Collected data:
+ + + + + + +

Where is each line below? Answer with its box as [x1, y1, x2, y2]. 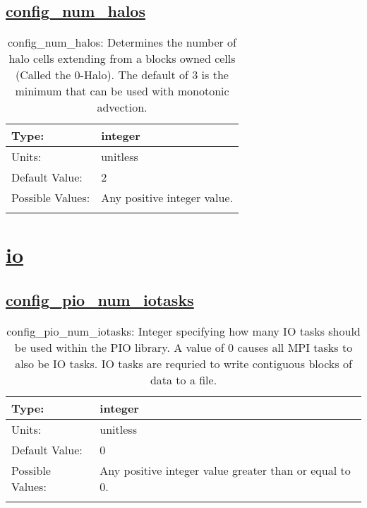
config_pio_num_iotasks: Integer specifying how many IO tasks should [6, 322, 361, 339]
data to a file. [150, 371, 217, 388]
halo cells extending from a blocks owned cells [8, 50, 236, 67]
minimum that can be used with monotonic [15, 83, 229, 100]
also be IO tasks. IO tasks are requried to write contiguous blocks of [15, 355, 352, 372]
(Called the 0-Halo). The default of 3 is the [16, 66, 229, 83]
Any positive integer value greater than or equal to [100, 461, 351, 478]
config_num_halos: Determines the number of [7, 34, 237, 51]
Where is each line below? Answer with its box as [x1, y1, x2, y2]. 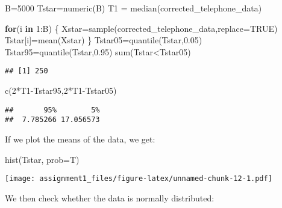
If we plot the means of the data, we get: [5, 132, 155, 145]
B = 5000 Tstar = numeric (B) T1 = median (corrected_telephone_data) [5, 2, 262, 14]
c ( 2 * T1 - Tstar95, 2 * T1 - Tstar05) [5, 84, 117, 97]
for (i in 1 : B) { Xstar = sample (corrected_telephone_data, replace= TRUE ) [5, 22, 278, 34]
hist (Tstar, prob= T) [5, 153, 80, 165]
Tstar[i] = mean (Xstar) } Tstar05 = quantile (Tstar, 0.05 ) [5, 34, 202, 46]
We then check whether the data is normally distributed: [5, 191, 215, 204]
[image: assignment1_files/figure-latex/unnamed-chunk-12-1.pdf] [5, 174, 272, 183]
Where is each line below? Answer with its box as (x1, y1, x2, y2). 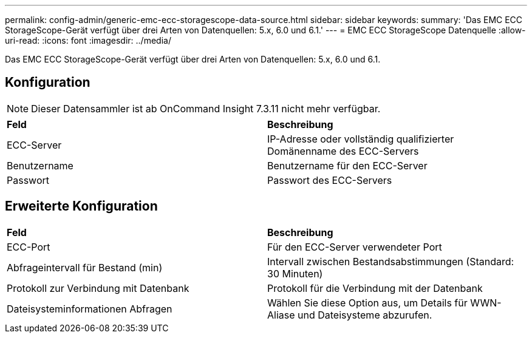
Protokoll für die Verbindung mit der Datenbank (267, 282, 483, 294)
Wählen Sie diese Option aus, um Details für (267, 296, 468, 309)
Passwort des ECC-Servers (267, 174, 392, 186)
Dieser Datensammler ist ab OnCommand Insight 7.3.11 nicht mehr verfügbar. (31, 102, 381, 115)
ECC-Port (7, 240, 50, 253)
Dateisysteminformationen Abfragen (7, 302, 172, 315)
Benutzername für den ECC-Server (267, 159, 428, 172)
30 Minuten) (267, 267, 323, 280)
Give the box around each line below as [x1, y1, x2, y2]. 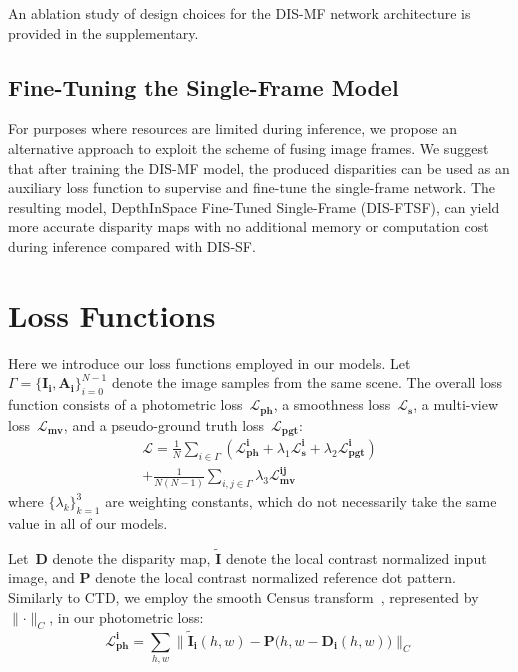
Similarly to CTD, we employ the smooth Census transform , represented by [8, 586, 479, 607]
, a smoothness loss [273, 394, 391, 415]
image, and [8, 567, 75, 588]
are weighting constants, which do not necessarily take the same [105, 491, 497, 512]
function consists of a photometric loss [8, 394, 243, 415]
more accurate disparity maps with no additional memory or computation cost [8, 216, 489, 237]
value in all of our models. [8, 512, 168, 533]
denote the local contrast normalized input [225, 547, 487, 568]
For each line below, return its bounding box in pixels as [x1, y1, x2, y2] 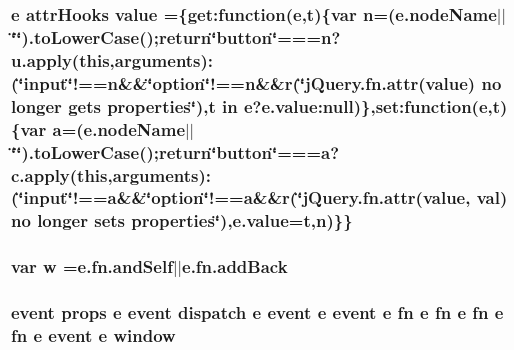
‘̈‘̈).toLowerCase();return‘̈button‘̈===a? [11, 139, 340, 164]
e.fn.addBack [182, 254, 288, 279]
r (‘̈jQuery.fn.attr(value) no [284, 70, 502, 95]
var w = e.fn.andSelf [11, 254, 173, 279]
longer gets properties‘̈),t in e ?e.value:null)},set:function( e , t [11, 93, 501, 118]
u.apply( [11, 47, 80, 72]
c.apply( [11, 162, 78, 187]
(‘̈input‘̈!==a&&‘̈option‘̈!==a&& [11, 185, 283, 210]
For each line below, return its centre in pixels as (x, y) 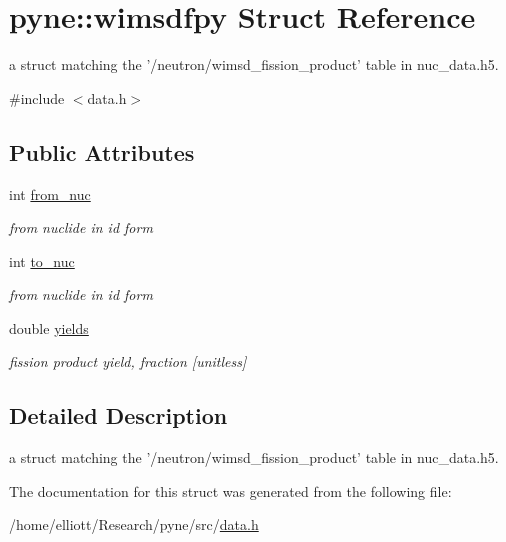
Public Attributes (102, 151)
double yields (49, 327)
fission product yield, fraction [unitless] (128, 361)
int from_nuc (50, 193)
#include (37, 97)
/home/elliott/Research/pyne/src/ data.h (134, 524)
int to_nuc (42, 260)
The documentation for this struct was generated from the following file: (230, 490)
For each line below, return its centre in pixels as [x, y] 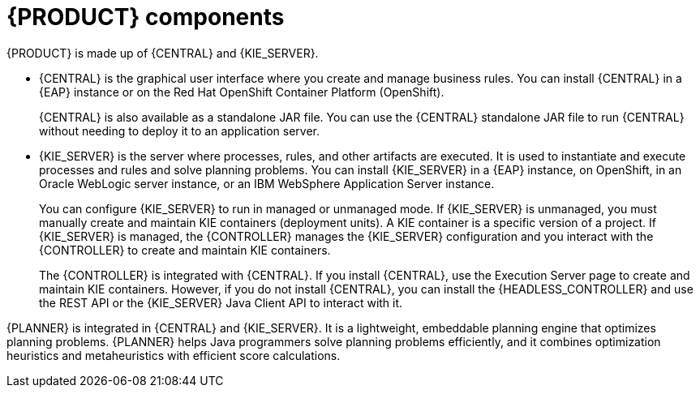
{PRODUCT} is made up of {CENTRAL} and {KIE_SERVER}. [163, 53]
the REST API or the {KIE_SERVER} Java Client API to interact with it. [221, 302]
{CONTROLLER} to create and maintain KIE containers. [185, 250]
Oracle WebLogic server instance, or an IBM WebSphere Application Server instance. [267, 183]
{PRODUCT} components [146, 17]
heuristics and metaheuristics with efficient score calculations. [174, 355]
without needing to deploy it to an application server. [179, 131]
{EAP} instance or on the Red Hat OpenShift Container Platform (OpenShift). [242, 92]
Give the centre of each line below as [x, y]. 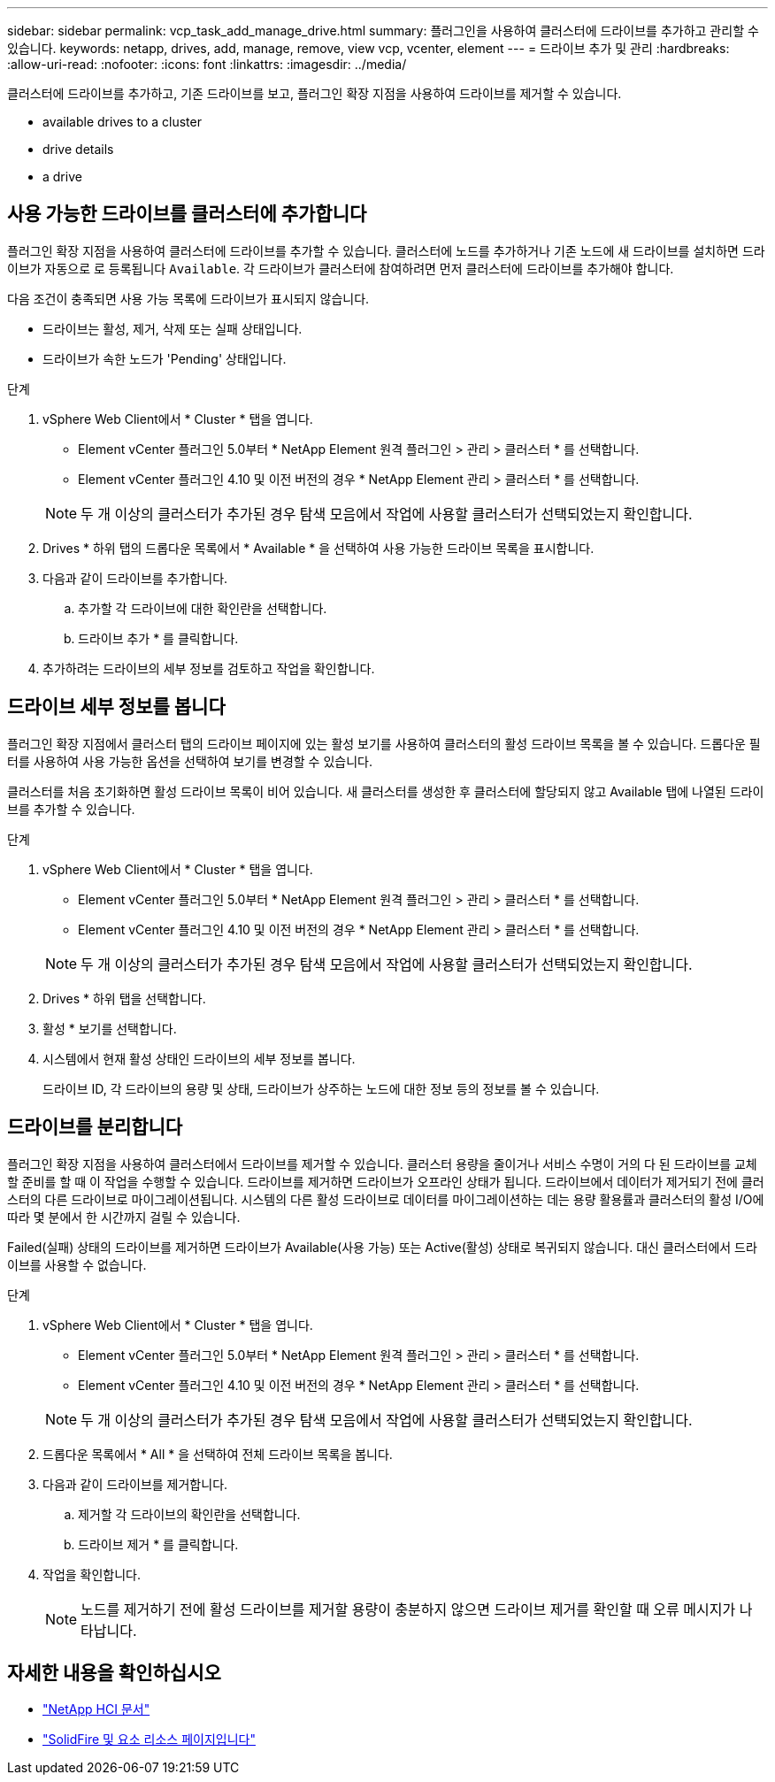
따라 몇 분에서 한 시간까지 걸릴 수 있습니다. [124, 1217]
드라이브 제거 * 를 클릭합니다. [158, 1544]
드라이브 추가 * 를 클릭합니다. [158, 638]
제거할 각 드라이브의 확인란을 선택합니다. [189, 1514]
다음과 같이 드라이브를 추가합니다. [135, 578]
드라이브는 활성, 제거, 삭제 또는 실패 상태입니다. [173, 328]
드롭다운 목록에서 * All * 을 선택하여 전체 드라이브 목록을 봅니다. [218, 1454]
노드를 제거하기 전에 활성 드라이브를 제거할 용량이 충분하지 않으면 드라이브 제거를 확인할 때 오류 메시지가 [408, 1609]
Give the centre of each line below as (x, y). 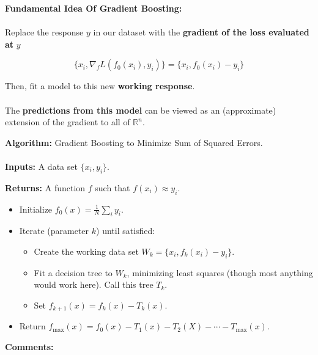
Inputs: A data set (41, 166)
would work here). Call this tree (94, 284)
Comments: (29, 346)
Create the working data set (86, 251)
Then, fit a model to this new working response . (100, 86)
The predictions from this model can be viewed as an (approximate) (141, 110)
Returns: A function (45, 187)
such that (113, 187)
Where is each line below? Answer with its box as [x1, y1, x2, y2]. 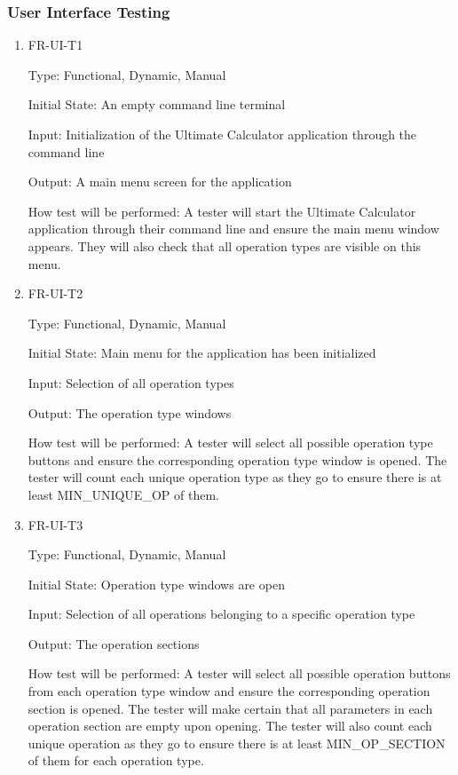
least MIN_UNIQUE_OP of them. [28, 485, 219, 503]
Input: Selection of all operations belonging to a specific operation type [28, 605, 415, 623]
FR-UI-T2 [28, 284, 83, 303]
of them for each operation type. [28, 751, 204, 770]
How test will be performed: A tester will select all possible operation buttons [28, 664, 451, 683]
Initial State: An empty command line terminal [28, 95, 286, 114]
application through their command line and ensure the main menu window [28, 219, 439, 238]
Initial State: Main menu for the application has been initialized [28, 344, 376, 362]
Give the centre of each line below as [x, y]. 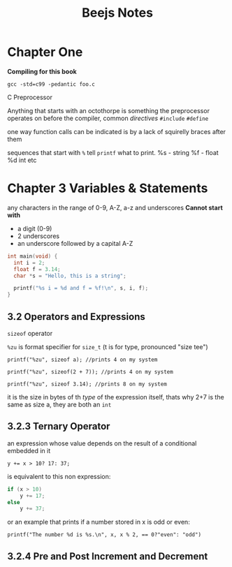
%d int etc [22, 160]
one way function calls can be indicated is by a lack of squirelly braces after [116, 131]
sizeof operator [30, 333]
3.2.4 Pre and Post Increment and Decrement [108, 556]
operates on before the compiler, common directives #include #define [108, 118]
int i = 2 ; [29, 263]
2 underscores [38, 236]
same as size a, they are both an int [59, 404]
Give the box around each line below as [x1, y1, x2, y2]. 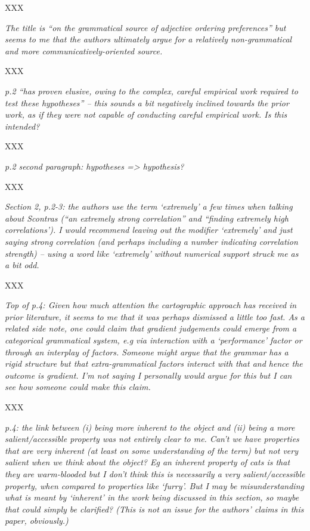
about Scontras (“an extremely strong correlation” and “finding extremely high [5, 211, 289, 224]
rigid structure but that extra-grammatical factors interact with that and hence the [5, 357, 303, 370]
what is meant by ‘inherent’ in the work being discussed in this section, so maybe [5, 491, 299, 504]
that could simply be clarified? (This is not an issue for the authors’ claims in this [5, 502, 304, 515]
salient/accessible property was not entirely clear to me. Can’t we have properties [5, 432, 299, 445]
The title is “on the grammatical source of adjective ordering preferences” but [5, 21, 286, 33]
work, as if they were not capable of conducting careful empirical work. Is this [5, 108, 287, 121]
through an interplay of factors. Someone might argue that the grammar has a [5, 345, 289, 358]

+ + + + + + +

● What to do: A word-for-word reproduction is needed of the lines above from the line containing "without needing to" through the line containing "Create the working data set (86, 251)", with both ends kept and no pictures.

● Exercise solution:
without needing to deploy it to an application server. [179, 131]
{EAP} instance or on the Red Hat OpenShift Container Platform (OpenShift). [242, 92]
Give the centre of each line below as [x, y]. 
따라 몇 분에서 한 시간까지 걸릴 수 있습니다. [124, 1217]
드라이브 제거 * 를 클릭합니다. [158, 1544]
드라이브 추가 * 를 클릭합니다. [158, 638]
제거할 각 드라이브의 확인란을 선택합니다. [189, 1514]
다음과 같이 드라이브를 추가합니다. [135, 578]
드라이브는 활성, 제거, 삭제 또는 실패 상태입니다. [173, 328]
드롭다운 목록에서 * All * 을 선택하여 전체 드라이브 목록을 봅니다. [218, 1454]
노드를 제거하기 전에 활성 드라이브를 제거할 용량이 충분하지 않으면 드라이브 제거를 확인할 때 오류 메시지가 [408, 1609]
Give the centre of each line below as (x, y). 
Inputs: A data set (41, 166)
would work here). Call this tree (94, 284)
Comments: (29, 346)
Create the working data set (86, 251)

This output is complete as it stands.